Em Portugal, depois da comissão Strecht, da criação do grupo Vita, estamos agora na fase de atribuir compensações. Agora é preciso concretizar esta fase não perdendo o foco daquilo que é a salvaguarda da vítima. Não devemos acrescentar mais sofrimento ou dúvidas ou recalcar situações desnecessariamente.

A Conferência Episcopal terá a sua reunião plenária de 11 a 14 de Novembro, em que vai continuar este caminho para concretizar aquilo que é uma fase muito importante.

Como bispo de Setúbal, qual é o bolo da diocese para indemnizações?
Até à data, ainda não foi materializado qualquer valor.

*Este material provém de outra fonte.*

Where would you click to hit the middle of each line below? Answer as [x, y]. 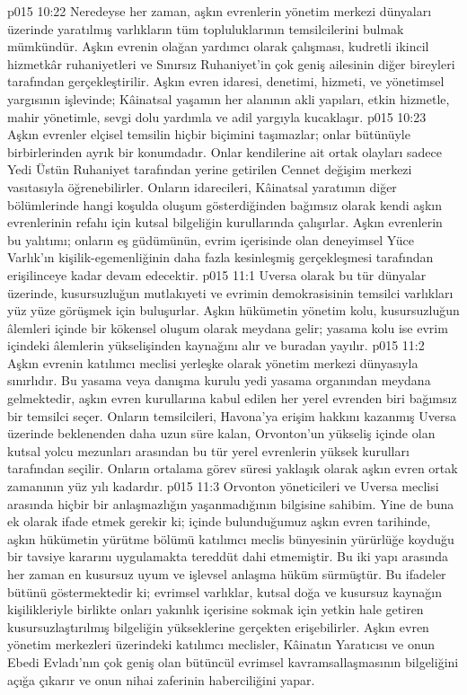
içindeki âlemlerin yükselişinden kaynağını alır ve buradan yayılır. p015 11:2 [216, 345]
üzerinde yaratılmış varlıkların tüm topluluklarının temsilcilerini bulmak [206, 28]
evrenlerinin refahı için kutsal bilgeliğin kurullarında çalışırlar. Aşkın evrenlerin [225, 222]
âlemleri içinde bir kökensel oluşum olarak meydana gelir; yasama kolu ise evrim [228, 327]
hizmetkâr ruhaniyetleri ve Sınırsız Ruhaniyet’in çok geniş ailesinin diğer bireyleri [231, 63]
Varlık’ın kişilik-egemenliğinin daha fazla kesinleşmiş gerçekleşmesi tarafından [220, 257]
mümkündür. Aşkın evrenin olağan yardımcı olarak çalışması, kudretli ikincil [218, 46]
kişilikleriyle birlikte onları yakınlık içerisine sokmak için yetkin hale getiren [216, 609]
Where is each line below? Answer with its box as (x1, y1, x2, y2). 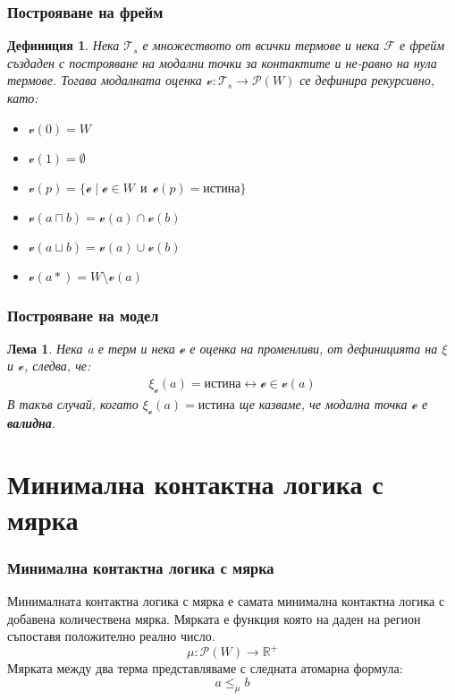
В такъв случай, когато (7, 394, 139, 413)
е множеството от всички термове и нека (142, 36, 380, 55)
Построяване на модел (7, 303, 159, 326)
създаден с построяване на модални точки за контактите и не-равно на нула (7, 53, 437, 72)
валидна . (7, 413, 56, 431)
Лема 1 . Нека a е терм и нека (7, 338, 175, 357)
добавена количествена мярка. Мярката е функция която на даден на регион (7, 609, 421, 627)
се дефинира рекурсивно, (299, 71, 434, 90)
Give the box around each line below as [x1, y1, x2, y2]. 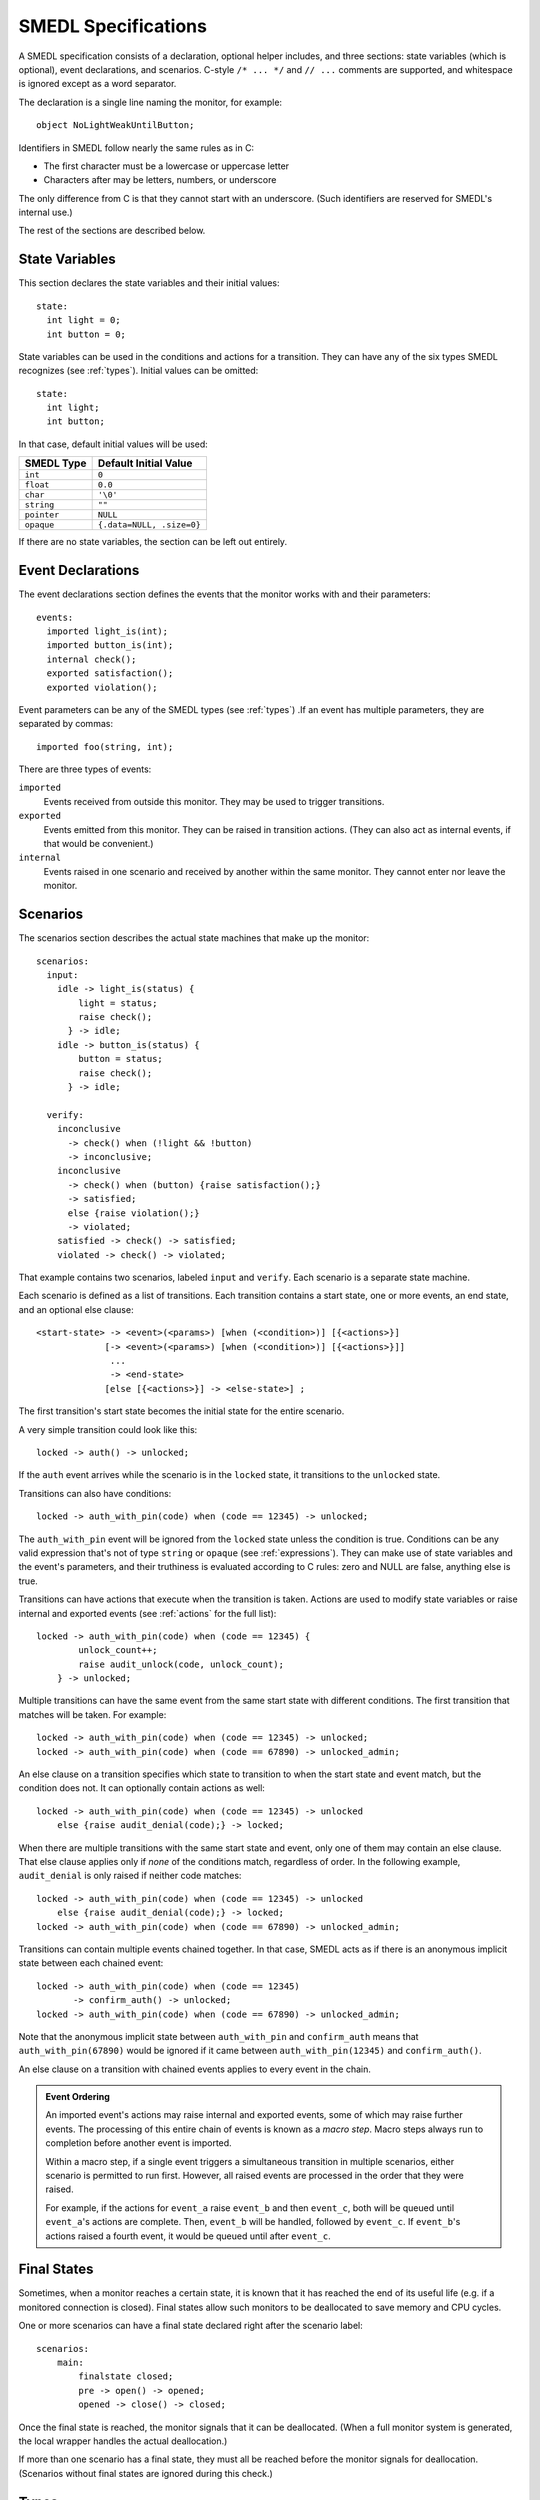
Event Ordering [45, 2091, 110, 2103]
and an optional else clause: [18, 1303, 134, 1315]
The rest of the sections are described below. [18, 225, 206, 237]
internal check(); [46, 653, 137, 665]
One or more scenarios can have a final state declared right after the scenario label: [18, 2320, 364, 2332]
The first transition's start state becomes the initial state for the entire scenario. [18, 1405, 345, 1417]
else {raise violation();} [67, 1207, 200, 1219]
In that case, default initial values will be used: [18, 438, 209, 450]
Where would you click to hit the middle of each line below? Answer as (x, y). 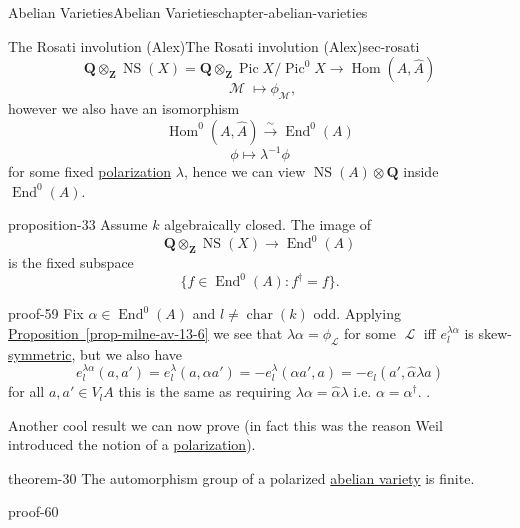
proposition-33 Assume (78, 224)
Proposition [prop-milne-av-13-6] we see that (145, 332)
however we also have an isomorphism (124, 107)
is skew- (488, 332)
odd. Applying (357, 313)
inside (421, 171)
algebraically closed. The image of (268, 224)
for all (26, 391)
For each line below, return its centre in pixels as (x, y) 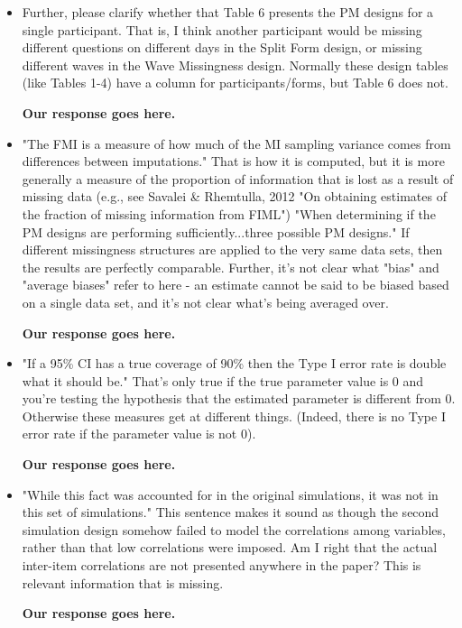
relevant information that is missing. (123, 582)
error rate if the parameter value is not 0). (139, 434)
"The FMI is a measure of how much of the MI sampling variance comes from (236, 143)
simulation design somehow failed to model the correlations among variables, (234, 529)
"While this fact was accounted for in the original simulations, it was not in (230, 494)
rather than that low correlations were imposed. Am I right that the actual (230, 547)
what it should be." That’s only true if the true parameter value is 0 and (223, 380)
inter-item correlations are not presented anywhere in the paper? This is (222, 565)
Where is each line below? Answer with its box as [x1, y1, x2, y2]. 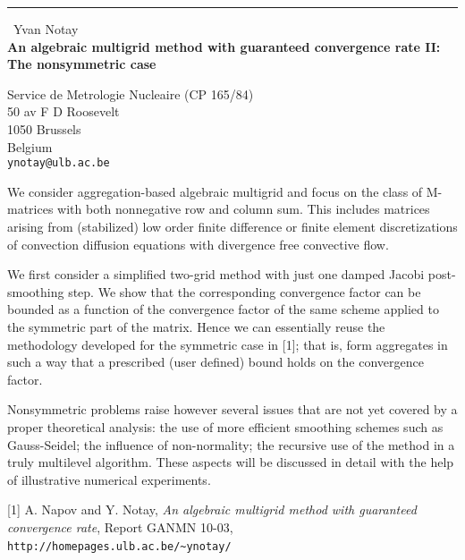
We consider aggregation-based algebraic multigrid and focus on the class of [7, 182, 423, 200]
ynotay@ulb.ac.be [7, 157, 110, 170]
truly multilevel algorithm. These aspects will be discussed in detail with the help [7, 453, 454, 471]
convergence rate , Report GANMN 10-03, [7, 517, 233, 536]
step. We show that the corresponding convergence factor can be [68, 282, 421, 301]
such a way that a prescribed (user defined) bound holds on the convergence [7, 352, 424, 371]
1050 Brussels [7, 119, 81, 138]
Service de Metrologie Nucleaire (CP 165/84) [7, 84, 254, 103]
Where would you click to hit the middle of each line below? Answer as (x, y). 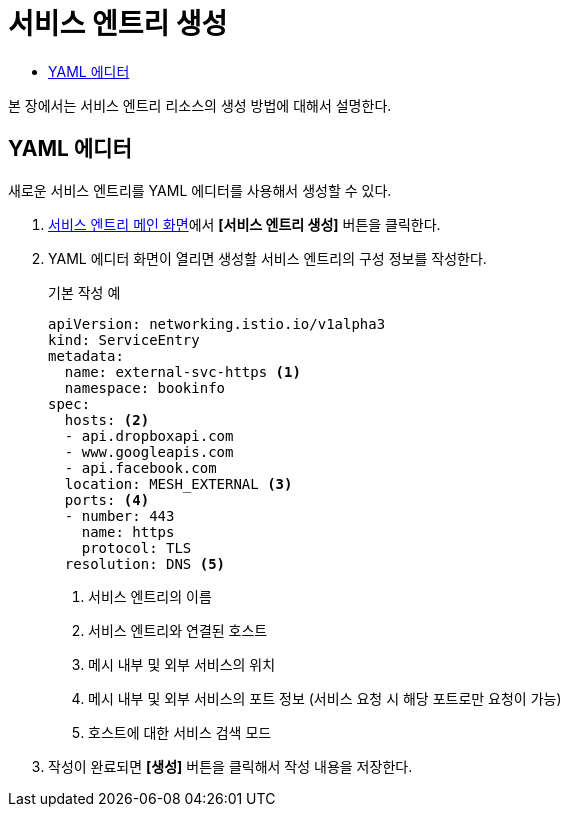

Em Setúbal, os pedidos de que eu tenho conhecimento são dois, três.

E que agora têm de repetir novamente todo o processo para poder pedir a indemnização.
Não é humanamente, cristamente, aceitável fazer repetir percursos de sofrimento. Não devemos fazer com que as vítimas percorram novamente o túnel do horror.

Então na Conferência Episcopal podem decidir agilizar esse processo?
Eu acho que é a nossa obrigação. Se é um caso novo, acho que tem de fazer [depoimento]. Não é humano voltar a convidar a pessoa a passar outra vez pelos horrores dessa história. Tenho toda a confiança no trabalho do Grupo Vita.

2025 é um ano jubilar e seria particularmente simbólico que os processos se encerrassem, não digo definitivamente, porque estas coisas infelizmente nunca se encerram definitivamente.

Nas últimas semanas houve desacatos em Lisboa, na sequência da morte de Odair Moniz, num bairro pobre, o bairro do Zambujal. Houve também, na sequência disso, alguns desacatos na margem Sul. Como é que viu esta situação e o que é que acha que deve ser feito?
Primeiro, uma palavra de solidariedade para a família do Odair e o motorista da Carris. Se alguém morreu num contexto de uma operação policial, é preciso que o Estado de direito funcione sem qualquer gaguejo. Temos de saber o que é que aconteceu, se foram cumpridos os protocolos.

Agora, eu não posso, à partida, fazer uma acepção de uma pessoa, consoante ela chega de gravata e de fato da marca X, ou se chega sujo e de fato-macaco porque vem do trabalho ou porventura não tem condições para outro tipo de higienização. Não podemos permitir que isso aconteça. Se existem profissionais nas mais diversas áreas que tenham esse comportamento, é obrigatório que as suas chefias directas ajam em conformidade para corrigir.